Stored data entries
= Beginning of Section =

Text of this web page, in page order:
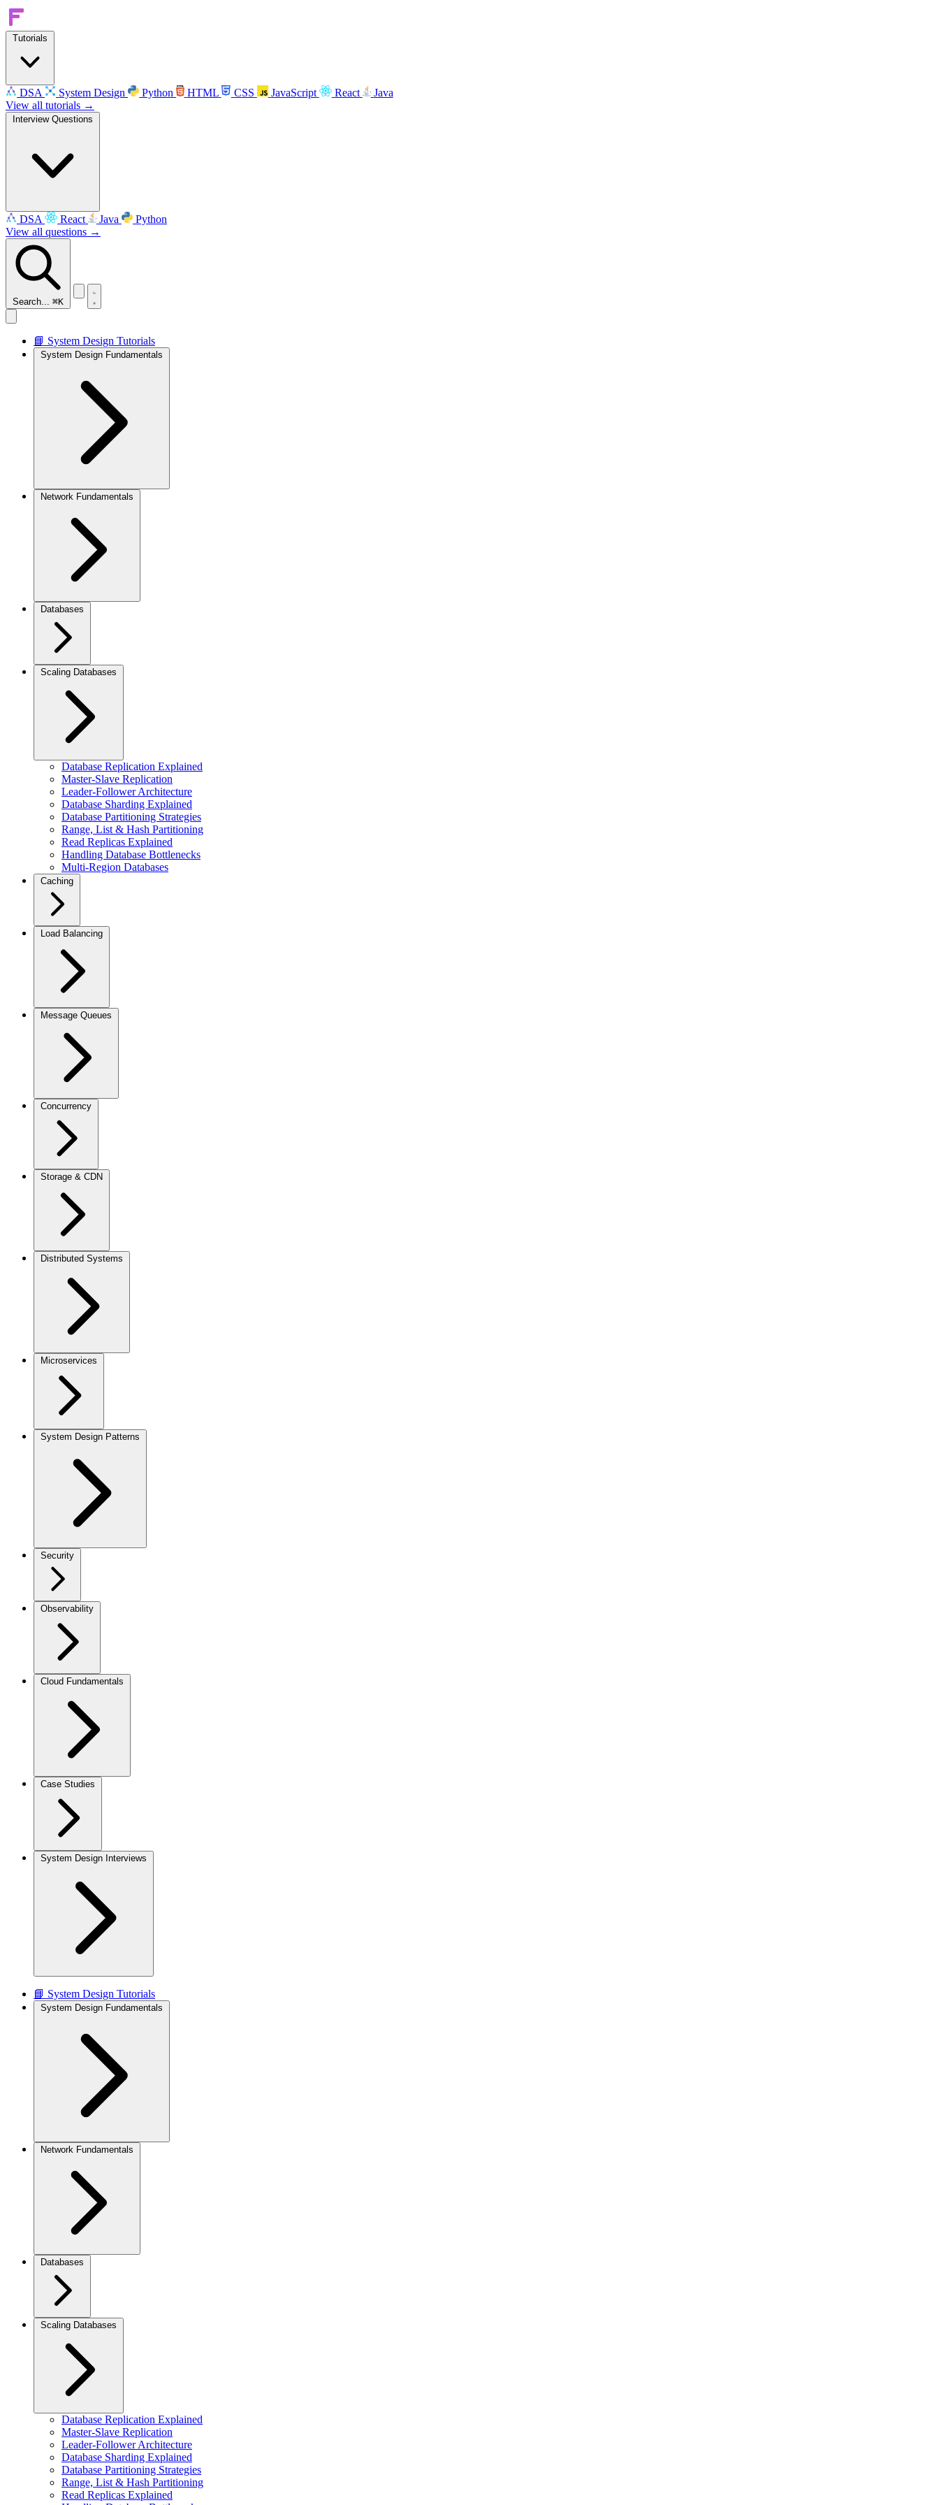
Tutorials
DSA System Design Python HTML CSS JavaScript React
Java
View all tutorials →
Interview Questions
DSA React Java
Python
View all questions →
Search... ⌘K
📘 System Design Tutorials
System Design Fundamentals
Network Fundamentals
Databases
Scaling Databases
Database Replication Explained
Master-Slave Replication
Leader-Follower Architecture
Database Sharding Explained
Database Partitioning Strategies
Range, List & Hash Partitioning
Read Replicas Explained
Handling Database Bottlenecks
Multi-Region Databases
Caching
Load Balancing
Message Queues
Concurrency
Storage & CDN
Distributed Systems
Microservices
System Design Patterns
Security
Observability
Cloud Fundamentals
Case Studies
System Design Interviews
📘 System Design Tutorials
System Design Fundamentals
Network Fundamentals
Databases
Scaling Databases
Database Replication Explained
Master-Slave Replication
Leader-Follower Architecture
Database Sharding Explained
Database Partitioning Strategies
Range, List & Hash Partitioning
Read Replicas Explained
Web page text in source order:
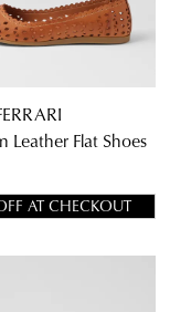
Leather Flat Shoes
AT CHECKOUT
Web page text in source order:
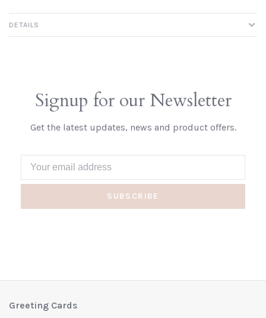
DETAILS
Signup for our Newsletter
Get the latest updates, news and product offers.
SUBSCRIBE
Greeting Cards
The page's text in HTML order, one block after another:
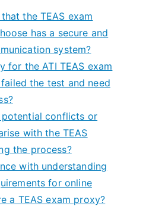
the TEAS exam
has a secure and
system?
for the ATI TEAS exam
the test and need
conflicts or
with the TEAS
the process?
with understanding
for online
a TEAS exam proxy?
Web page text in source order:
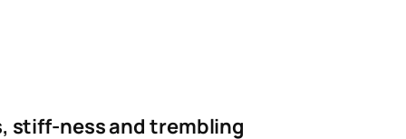
stiff-ness and trembling
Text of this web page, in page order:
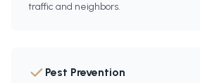
traffic and neighbors.
Pest Prevention
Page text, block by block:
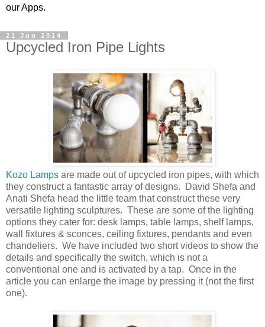
our Apps.
21 Jun 2014
Upcycled Iron Pipe Lights
Kozo Lamps are made out of upcycled iron pipes, with which
they construct a fantastic array of designs. David Shefa and
Anati Shefa head the little team that construct these very
versatile lighting sculptures. These are some of the lighting
options they cater for: desk lamps, table lamps, shelf lamps,
wall fixtures & sconces, ceiling fixtures, pendants and even
chandeliers. We have included two short videos to show the
details and specifically the switch, which is not a
conventional one and is activated by a tap. Once in the
article you can enlarge the image by pressing it (not the first
one).
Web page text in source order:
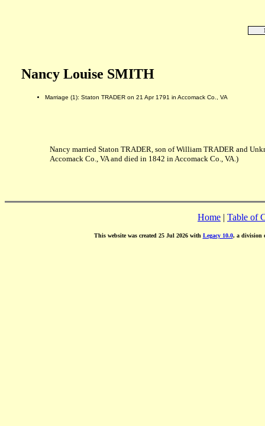
Nancy Louise SMITH
Marriage (1): Staton TRADER on 21 Apr 1791 in Accomack Co., VA
Nancy married Staton TRADER, son of William TRADER and
Accomack Co., VA and died in 1842 in Accomack Co., VA.)
Home | Table of
This website was created 25 Jul 2026 with Legacy 10.0, a division
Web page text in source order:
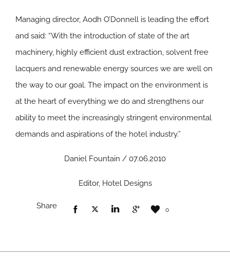
Managing director, Aodh O’Donnell is leading the effort
and said: “With the introduction of state of the art
machinery, highly efficient dust extraction, solvent free
lacquers and renewable energy sources we are well on
the way to our goal. The impact on the environment is
at the heart of everything we do and strengthens our
ability to meet the increasingly stringent environmental
demands and aspirations of the hotel industry.”
Daniel Fountain / 07.06.2010
Editor, Hotel Designs
Share 0

= End of Section =

## WHAT IS EXPECTED:
Every line above in which the word "TRADER" is present must be copied into the answer.

## SOLUTION FOR THIS TASK:
Marriage (1): Staton TRADER on 21 Apr 1791 in Accomack Co., VA
Nancy married Staton TRADER, son of William TRADER and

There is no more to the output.